I own an Orvis very casual walker jacket made of Ventile and it´s an excellent piece of garment. But I wouldn´t recommend bespeaking a full length trenchcoat made out of the fabric.
I think part of the trouble would be that Ventile would not work well as a structured garment. But I think as an unstructured and possibly unlined Mac or raincoat it would protect the wearer from the elements although perhaps a little shapeless or baggy. The alternative is the ghastly 'technical wear' that stinks, and sweats like billy-o.
Hello Castiglione.castiglione wrote: So, were you to bespoke a rainwear which fabric would you pick? Thanks in advance.
What kind of garment do you have in mind? Are you looking for just a shell for warm weather, something that is lightweight and easy to fold and toss in your suitcase for traveling? Or are you looking for a fully tailored trenchcoat or mac with a warm lining? In very general terms, the former would required ideally a light single layer of cotton (maybe blended with a bit of nylon and, forgive me, polyester) unlined and with some durable water repellent treatment outside. This water repellent treatment will not diminish the breathability of the garment. Avoid cotton that is coated inside with polyurethane since this will do make it loose its breathability. A more substantial raincoat, if you don't mind more weight and bulk, would require ideally a laminated cloth (with the new techno membranes it would be almost bullet proof, stand any sustained downpour but still be breathable). This raincoat will still require the durable water repellent treatment on the outer layer.

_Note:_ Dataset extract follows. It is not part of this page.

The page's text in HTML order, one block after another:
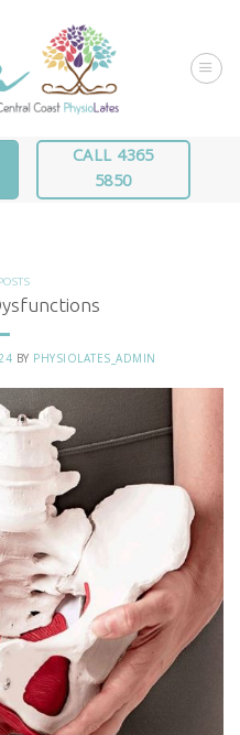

In any case, if you're going bespoke, there will be plenty of samples in the shop.
My favorite "raincoat", and only one bespoken, is an old fly front covert coat made of gabardine that has been re-treated several times with water repellent.
I have been on the look out for a dressy raincoat for a few years, to no avail. Apart from the quality and fit issues already mentioned ..there is the colour. I find with a fair complexion, that there is one colour which looks great, but the smallest deviation can make you look washed out. I decided that the answer is to use a light overcoat which would look okay in summer rain..and perhaps one that you're not too precious about. A covert coat would be ideal for this..good advice !...thanks..My favorite "raincoat", and only one bespoken, is an old fly front covert coat made of gabardine that has been re-treated several times with water repellent.